Цунами
Шрифт:
– По-церковному что-то написано…
Они завозились, дело пошло.
– Епитрахиль, мать его за ногу!
– Ватник давай, ватник!
– А чё мой? Чё сразу мой-то?
Ругань, хохот.
– Тот же бомжара, вид сбоку.
Из траншеи показалась каска, черноглазый весело оглядел двор. Я сделал вид, что сплю. Когда открыл глаза, у ограды приткнулся куль.
Не веря глазам, я придвинулся, заглянул под кепку.
На меня смотрели пустые глазницы.
Никаких
Щелкая пультом, прыгал с одной пустоты на другую – как вдруг один канал ответил.
На экране появилась бежавшая навстречу дорога. Обычная зимняя дорога, по бокам которой тянется обычный еловый лес, как будто снимают глазами водителя. В течение получаса на экране ничего не менялось. Дорога, сосны. Узкие речки, и снова дорога, петляющая сквозь заснеженное пространство. Время от времени в полях мелькали деревни, погруженные в зимнюю спячку. Безымянные поселки с водонапорными башнями. Полустанки и снова лес, лес. Где его снимали?
Когда? По картинке определить невозможно. Вчера, а может быть, полвека назад.
Проснулся около полуночи, стал собираться.
На экране телевизора наступили сумерки, снег летел на лобовое стекло, как стаи планктона.
В “Апшу” пусто, только напротив меня устроилась девушка с компьютером. Я невольно стал следить, как ловко бегают по клавишам ее пальцы. “Как насекомые”.
Иногда она отрывалась от экрана, оглядывала зал – недоумевая, что она здесь делает. Кто эти люди. Останавливала взгляд на мне – изучающий, пристальный. И вместе с тем невидящий, как будто меня нет за столиком.
Странное лицо! Чем дольше я всматривался, тем больше меня интриговали плоские скулы. Большие и распахнутые глаза. Что именно заключалось в ее безбровом взгляде? В узких губах? Мне нравилась широкая переносица, улитки ушных раковин. Казалось, ее внешность составлена из фрагментов; как будто части лица взяли из разных касс.
И можно разглядывать каждую в отдельности – гадая, какому лицу она принадлежала раньше.

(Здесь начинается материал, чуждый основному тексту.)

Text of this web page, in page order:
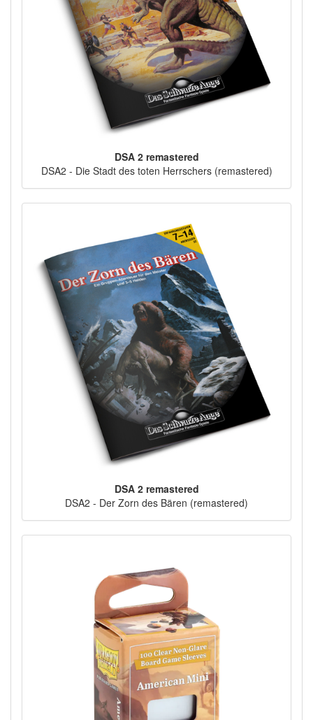
DSA 2 remastered
DSA2 - Die Stadt des toten Herrschers (remastered)
DSA 2 remastered
DSA2 - Der Zorn des Bären (remastered)

Ровно в два ночи к собору подвалила компания, но это были подвыпившие люди из кафе напротив. Роняя шапки и варежки, долго прощались, заполонив улицу. Чуть позже в переулке появился мужик в кроличьей шапке. Не оглядываясь, он по-хозяйски толкнул церковную калитку. Через минуту туда же прошмыгнул другой, потом еще.
И я просто повторил то, что видел.
В нос ударило чесноком и сырой известью. Когда глаза привыкли, различил предбанник, разделенный стеклянными перегородками. Уронив голову на тетрадь, под лампой спал сторож. За спиной на топчане лежал другой, укрытый свежим выпуском газеты “Сегодня”.

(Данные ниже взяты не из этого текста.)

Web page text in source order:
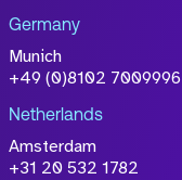
Policy
Germany
Munich
+49 (0)8102 7009996
Netherlands
Amsterdam
+31 20 532 1782
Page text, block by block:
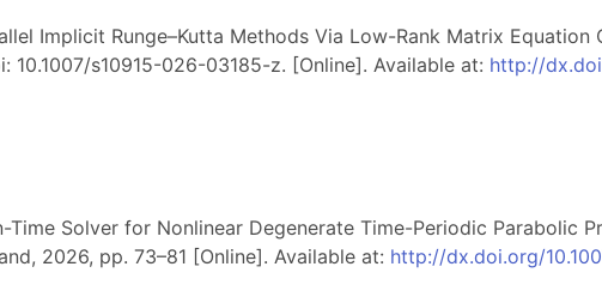
Implicit Runge–Kutta Methods Via Low-Rank Matrix Equation
10.1007/s10915-026-03185-z. [Online]. Available at: http://
Time Solver for Nonlinear Degenerate Time-Periodic Parabolic
2026, pp. 73–81 [Online]. Available at: http://dx.doi.org/
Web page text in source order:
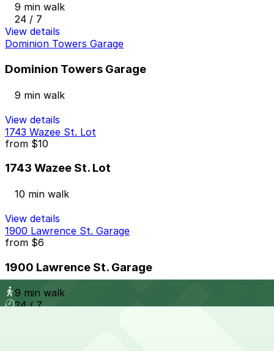
9 min walk
24 / 7
View details
Dominion Towers Garage
Dominion Towers Garage
9 min walk
View details
1743 Wazee St. Lot
from $10
1743 Wazee St. Lot
10 min walk
View details
1900 Lawrence St. Garage
from $6
1900 Lawrence St. Garage
9 min walk
24 / 7
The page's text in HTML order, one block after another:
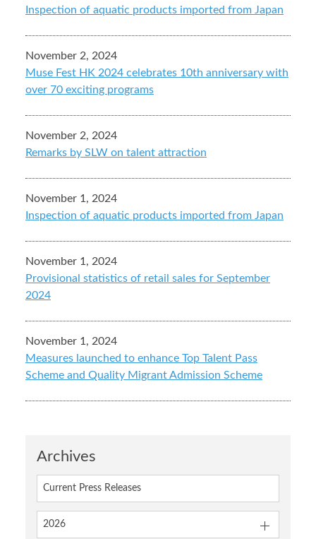
Archives
Current Press Releases
2026
Inspection of aquatic products imported from Japan
November 2, 2024
Muse Fest HK 2024 celebrates 10th anniversary with
over 70 exciting programs
November 2, 2024
Remarks by SLW on talent attraction
November 1, 2024
Inspection of aquatic products imported from Japan
November 1, 2024
Provisional statistics of retail sales for September
2024
November 1, 2024
Measures launched to enhance Top Talent Pass
Scheme and Quality Migrant Admission Scheme
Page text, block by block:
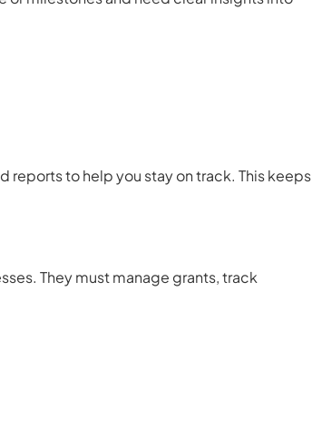
reports to help you stay on track. This keeps
They must manage grants, track

Я открыл еще одну дверь – судя по звуку, над головой своды.
– Николай Аполлонович! – раздался из темноты негромкий женский голос.
– Вы, что ли?
– Кулёма!
Она тихо засмеялась.
– Ладно, давайте за мной!
Подсвечивая мобильником, женщина скользнула вдоль стены. Я что-то промычал, стал рыться в карманах.
Стены второго яруса уходили под купол, на котором виднелись остатки росписей. Вдоль стен стояли гигантские полки или стеллажи. На них стопками лежали не то фолианты, не то огромные папки. А может быть, картины в рамах.

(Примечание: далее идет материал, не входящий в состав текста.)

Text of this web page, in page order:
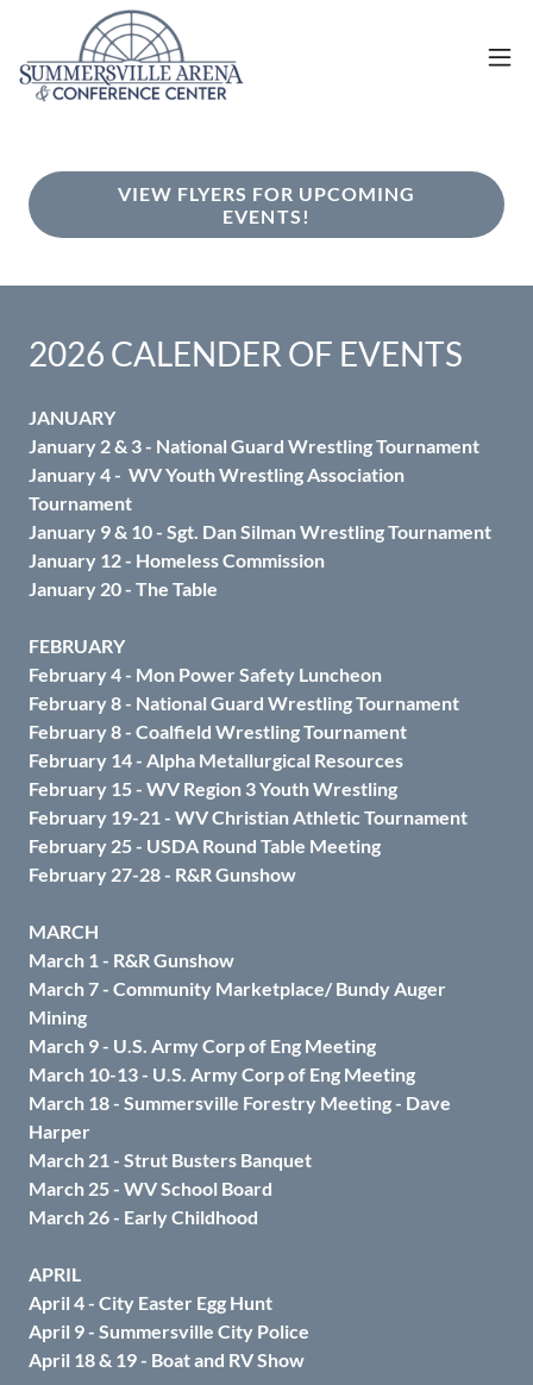
VIEW FLYERS FOR UPCOMING
EVENTS!
2026 CALENDER OF EVENTS
JANUARY
January 2 & 3 - National Guard Wrestling Tournament
January 4 - WV Youth Wrestling Association
Tournament
January 9 & 10 - Sgt. Dan Silman Wrestling Tournament
January 12 - Homeless Commission
January 20 - The Table
FEBRUARY
February 4 - Mon Power Safety Luncheon
February 8 - National Guard Wrestling Tournament
February 8 - Coalfield Wrestling Tournament
February 14 - Alpha Metallurgical Resources
February 15 - WV Region 3 Youth Wrestling
February 19-21 - WV Christian Athletic Tournament
February 25 - USDA Round Table Meeting
February 27-28 - R&R Gunshow
MARCH
March 1 - R&R Gunshow
March 7 - Community Marketplace/ Bundy Auger
Mining
March 9 - U.S. Army Corp of Eng Meeting
March 10-13 - U.S. Army Corp of Eng Meeting
March 18 - Summersville Forestry Meeting - Dave
Harper
March 21 - Strut Busters Banquet
March 25 - WV School Board
March 26 - Early Childhood
APRIL
April 4 - City Easter Egg Hunt
April 9 - Summersville City Police
April 18 & 19 - Boat and RV Show

Спрятавшись между шкафами, услышал голоса. Они доносились из левой башни. Среди перекрытий и балок мерцал огонь лампы или свечки.
На шкафу белела табличка, я вытянул ящик.
“Хозяйственная Академия – Хокусай” – высветила зажигалка.
Внутри лежали обычные библиотечные карточки.
– Друзья! – Это говорил главный из них, Председатель.
Голос, звонкий и пришепетывающий, показался мне знакомым.
– Сегодня у нас особенный день! – Он торжественно поднял свечку.
–
Событие!
Я осторожно раздвинул книги, но Председатель уже поставил свечку.
Разглядеть лицо не удалось.
“Минеи Четьи Чудовские!”
И он победно обвел взглядом собравшихся.
– “Годуновские”! – ахнула та самая дамочка.
– Или “Годуновские”, как вы, Анна Аркадьевна, справедливо заметили.
Гости зашевелились, зачмокали. Один, в крупных очках на цепочке, стал потирать руки. “Как вам это, а, Степан Тимофеич?” Другой похлопал себя по ляжкам. “Невероятно! Лакомство!”
Дамочка высморкалась, остальные склонились над желтыми листами.
– Спешу заметить, экземпляр попал к нам далеко не полностью.
–
Председатель предупредительно отодвинул книгу. – Мы обрели только одну из двенадцати книг, Минею за первую половину ноября с житиями соответственно…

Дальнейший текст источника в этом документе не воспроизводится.